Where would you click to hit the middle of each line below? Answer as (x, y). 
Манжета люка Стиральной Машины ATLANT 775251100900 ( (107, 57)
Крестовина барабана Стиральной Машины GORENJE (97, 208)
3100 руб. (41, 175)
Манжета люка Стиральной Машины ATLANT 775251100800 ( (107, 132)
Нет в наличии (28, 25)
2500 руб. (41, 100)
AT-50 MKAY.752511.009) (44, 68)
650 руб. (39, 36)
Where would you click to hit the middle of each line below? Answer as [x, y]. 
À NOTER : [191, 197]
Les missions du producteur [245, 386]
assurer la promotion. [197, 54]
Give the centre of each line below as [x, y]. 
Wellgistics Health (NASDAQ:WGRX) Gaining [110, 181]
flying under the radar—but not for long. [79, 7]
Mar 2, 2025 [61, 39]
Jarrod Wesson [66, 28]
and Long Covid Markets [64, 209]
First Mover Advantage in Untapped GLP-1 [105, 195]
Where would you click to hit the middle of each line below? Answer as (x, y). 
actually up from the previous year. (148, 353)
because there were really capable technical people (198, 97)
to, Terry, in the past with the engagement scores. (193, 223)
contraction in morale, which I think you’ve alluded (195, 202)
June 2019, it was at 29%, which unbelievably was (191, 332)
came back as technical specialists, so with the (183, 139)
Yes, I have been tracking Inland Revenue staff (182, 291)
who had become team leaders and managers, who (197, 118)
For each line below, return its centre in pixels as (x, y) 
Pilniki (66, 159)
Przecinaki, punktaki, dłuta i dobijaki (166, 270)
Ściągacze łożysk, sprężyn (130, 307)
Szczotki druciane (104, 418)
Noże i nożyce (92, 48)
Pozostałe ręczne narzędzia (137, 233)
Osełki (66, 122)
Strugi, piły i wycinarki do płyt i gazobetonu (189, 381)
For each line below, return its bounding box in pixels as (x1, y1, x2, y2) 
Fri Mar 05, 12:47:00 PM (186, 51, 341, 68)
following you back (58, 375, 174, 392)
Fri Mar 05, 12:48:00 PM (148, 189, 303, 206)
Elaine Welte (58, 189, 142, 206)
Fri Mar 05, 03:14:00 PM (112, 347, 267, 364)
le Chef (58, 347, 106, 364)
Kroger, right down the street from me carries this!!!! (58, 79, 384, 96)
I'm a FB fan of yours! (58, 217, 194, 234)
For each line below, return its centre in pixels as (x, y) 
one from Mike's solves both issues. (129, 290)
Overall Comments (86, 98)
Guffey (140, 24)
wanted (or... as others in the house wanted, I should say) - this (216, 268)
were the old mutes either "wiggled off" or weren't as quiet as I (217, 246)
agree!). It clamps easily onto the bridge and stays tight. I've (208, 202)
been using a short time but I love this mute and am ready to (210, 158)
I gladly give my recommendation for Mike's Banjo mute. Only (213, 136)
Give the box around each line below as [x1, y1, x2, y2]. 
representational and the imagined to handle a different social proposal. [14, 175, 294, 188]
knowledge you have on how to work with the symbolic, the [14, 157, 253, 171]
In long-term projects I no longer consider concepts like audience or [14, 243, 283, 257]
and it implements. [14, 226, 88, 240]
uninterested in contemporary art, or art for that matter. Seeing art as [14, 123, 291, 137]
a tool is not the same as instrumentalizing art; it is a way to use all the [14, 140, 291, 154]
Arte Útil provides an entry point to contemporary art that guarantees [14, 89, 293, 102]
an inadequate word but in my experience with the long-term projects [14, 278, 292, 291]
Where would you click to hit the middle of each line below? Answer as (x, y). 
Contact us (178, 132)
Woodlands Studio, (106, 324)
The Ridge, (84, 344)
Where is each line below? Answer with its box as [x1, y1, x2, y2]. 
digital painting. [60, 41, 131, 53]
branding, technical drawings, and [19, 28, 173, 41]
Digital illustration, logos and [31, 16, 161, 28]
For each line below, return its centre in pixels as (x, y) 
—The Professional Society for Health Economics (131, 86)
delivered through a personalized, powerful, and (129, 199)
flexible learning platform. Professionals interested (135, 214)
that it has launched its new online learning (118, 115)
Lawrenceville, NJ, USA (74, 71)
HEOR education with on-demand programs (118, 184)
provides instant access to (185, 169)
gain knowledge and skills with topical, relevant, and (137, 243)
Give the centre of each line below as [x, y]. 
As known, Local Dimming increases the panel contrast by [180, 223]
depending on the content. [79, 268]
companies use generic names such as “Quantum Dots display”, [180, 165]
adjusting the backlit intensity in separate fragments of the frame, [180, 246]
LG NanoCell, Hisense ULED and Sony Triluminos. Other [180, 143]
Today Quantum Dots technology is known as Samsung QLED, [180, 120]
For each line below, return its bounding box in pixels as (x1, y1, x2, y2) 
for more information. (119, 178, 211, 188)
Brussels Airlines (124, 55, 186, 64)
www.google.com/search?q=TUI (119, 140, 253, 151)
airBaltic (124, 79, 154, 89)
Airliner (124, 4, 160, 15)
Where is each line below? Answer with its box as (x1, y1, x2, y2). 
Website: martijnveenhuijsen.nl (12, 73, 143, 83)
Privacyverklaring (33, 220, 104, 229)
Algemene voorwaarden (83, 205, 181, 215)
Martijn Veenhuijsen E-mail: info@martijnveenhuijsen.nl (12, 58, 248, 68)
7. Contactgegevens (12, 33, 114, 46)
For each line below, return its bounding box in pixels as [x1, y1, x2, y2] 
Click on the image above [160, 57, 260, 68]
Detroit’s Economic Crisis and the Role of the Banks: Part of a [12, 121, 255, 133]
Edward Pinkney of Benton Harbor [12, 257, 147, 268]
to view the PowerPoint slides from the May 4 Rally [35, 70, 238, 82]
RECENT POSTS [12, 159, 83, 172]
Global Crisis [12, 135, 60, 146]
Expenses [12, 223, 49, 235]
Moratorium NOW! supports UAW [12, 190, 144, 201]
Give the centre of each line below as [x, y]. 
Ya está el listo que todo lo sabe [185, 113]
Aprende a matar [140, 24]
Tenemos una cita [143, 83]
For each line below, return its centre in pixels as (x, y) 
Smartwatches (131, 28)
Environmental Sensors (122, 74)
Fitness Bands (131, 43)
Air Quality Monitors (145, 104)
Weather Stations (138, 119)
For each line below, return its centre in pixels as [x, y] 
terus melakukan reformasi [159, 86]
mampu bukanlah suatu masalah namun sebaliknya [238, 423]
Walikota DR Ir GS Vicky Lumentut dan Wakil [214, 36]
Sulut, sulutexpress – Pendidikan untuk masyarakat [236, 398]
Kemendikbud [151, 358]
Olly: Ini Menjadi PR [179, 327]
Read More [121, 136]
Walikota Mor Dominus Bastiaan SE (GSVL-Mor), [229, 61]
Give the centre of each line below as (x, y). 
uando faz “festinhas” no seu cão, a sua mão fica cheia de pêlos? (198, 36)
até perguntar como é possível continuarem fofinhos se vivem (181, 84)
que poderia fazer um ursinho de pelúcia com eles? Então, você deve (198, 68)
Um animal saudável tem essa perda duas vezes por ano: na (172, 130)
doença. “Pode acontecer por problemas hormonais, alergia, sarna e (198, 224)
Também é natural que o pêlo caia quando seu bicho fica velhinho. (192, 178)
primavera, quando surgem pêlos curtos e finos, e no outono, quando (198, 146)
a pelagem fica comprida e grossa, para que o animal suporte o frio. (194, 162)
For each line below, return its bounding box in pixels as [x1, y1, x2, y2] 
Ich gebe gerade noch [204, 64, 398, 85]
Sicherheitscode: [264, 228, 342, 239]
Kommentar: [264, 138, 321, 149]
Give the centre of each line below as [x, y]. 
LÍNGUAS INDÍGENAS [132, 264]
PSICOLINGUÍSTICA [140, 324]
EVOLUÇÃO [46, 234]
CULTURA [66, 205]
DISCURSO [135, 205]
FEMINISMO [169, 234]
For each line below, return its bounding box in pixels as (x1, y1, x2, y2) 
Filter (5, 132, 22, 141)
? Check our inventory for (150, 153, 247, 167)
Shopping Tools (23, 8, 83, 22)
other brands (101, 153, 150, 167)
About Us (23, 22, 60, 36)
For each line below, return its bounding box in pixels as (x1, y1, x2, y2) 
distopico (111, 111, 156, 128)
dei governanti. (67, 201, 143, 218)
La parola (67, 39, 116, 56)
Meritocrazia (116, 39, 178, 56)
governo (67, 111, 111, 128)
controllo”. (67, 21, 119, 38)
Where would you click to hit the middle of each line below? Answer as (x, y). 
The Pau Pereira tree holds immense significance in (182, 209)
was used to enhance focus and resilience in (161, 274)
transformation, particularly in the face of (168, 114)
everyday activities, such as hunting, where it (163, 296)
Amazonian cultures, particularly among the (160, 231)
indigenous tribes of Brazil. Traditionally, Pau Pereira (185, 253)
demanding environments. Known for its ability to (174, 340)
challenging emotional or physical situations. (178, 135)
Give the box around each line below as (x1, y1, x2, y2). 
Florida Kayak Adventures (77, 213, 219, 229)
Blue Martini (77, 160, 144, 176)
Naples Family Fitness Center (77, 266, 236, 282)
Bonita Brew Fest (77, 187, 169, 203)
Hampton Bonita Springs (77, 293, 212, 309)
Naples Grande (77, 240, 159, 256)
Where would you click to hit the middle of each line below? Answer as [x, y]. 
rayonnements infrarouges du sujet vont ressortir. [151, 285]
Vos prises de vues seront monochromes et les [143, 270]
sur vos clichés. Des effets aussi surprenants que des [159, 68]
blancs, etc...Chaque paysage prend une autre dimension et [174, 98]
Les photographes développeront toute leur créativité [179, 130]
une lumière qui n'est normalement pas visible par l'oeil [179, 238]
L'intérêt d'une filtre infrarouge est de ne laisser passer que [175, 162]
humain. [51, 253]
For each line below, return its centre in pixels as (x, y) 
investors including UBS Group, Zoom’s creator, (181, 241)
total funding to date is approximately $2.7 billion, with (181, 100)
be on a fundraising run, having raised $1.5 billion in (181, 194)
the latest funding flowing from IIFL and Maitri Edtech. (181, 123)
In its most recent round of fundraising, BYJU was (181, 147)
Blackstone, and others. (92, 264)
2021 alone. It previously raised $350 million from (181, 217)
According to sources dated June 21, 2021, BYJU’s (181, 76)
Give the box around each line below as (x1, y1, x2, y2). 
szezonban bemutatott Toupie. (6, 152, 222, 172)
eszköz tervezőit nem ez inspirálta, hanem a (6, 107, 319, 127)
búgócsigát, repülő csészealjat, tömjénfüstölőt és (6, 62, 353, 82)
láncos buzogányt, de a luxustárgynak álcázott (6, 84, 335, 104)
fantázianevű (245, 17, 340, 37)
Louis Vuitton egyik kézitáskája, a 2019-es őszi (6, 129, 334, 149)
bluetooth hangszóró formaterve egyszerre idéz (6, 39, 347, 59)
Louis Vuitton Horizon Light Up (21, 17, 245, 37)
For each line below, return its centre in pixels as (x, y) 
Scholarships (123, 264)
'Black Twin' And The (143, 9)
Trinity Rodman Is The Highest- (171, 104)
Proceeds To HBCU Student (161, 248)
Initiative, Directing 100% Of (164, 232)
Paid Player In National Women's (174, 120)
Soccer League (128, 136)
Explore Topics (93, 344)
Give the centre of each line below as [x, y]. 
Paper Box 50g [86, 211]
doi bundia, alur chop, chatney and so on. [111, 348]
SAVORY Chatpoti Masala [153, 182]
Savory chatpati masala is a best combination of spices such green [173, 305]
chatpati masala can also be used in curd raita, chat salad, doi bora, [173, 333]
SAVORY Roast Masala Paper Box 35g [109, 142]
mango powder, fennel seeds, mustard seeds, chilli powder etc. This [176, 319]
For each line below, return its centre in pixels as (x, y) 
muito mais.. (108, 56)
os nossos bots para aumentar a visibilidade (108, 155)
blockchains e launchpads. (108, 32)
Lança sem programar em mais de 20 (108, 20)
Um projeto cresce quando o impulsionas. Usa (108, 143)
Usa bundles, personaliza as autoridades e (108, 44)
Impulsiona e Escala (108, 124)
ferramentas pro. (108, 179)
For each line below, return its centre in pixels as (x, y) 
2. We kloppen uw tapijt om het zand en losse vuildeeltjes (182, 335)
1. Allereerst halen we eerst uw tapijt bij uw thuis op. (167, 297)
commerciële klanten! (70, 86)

====================

* [What to produce]
All lines in the listing above from the line containing "Filter (5, 132, 22, 141)" to the line containing "Hampton Bonita Springs (77, 293, 212, 309)", inclusive, should be retyped exactly; no other lines should appear.

* [Reply to the exercise]
Filter (5, 132, 22, 141)
? Check our inventory for (150, 153, 247, 167)
Shopping Tools (23, 8, 83, 22)
other brands (101, 153, 150, 167)
About Us (23, 22, 60, 36)
For each line below, return its bounding box in pixels as (x1, y1, x2, y2) 
distopico (111, 111, 156, 128)
dei governanti. (67, 201, 143, 218)
La parola (67, 39, 116, 56)
Meritocrazia (116, 39, 178, 56)
governo (67, 111, 111, 128)
controllo”. (67, 21, 119, 38)
Where would you click to hit the middle of each line below? Answer as (x, y). 
The Pau Pereira tree holds immense significance in (182, 209)
was used to enhance focus and resilience in (161, 274)
transformation, particularly in the face of (168, 114)
everyday activities, such as hunting, where it (163, 296)
Amazonian cultures, particularly among the (160, 231)
indigenous tribes of Brazil. Traditionally, Pau Pereira (185, 253)
demanding environments. Known for its ability to (174, 340)
challenging emotional or physical situations. (178, 135)
Give the box around each line below as (x1, y1, x2, y2). 
Florida Kayak Adventures (77, 213, 219, 229)
Blue Martini (77, 160, 144, 176)
Naples Family Fitness Center (77, 266, 236, 282)
Bonita Brew Fest (77, 187, 169, 203)
Hampton Bonita Springs (77, 293, 212, 309)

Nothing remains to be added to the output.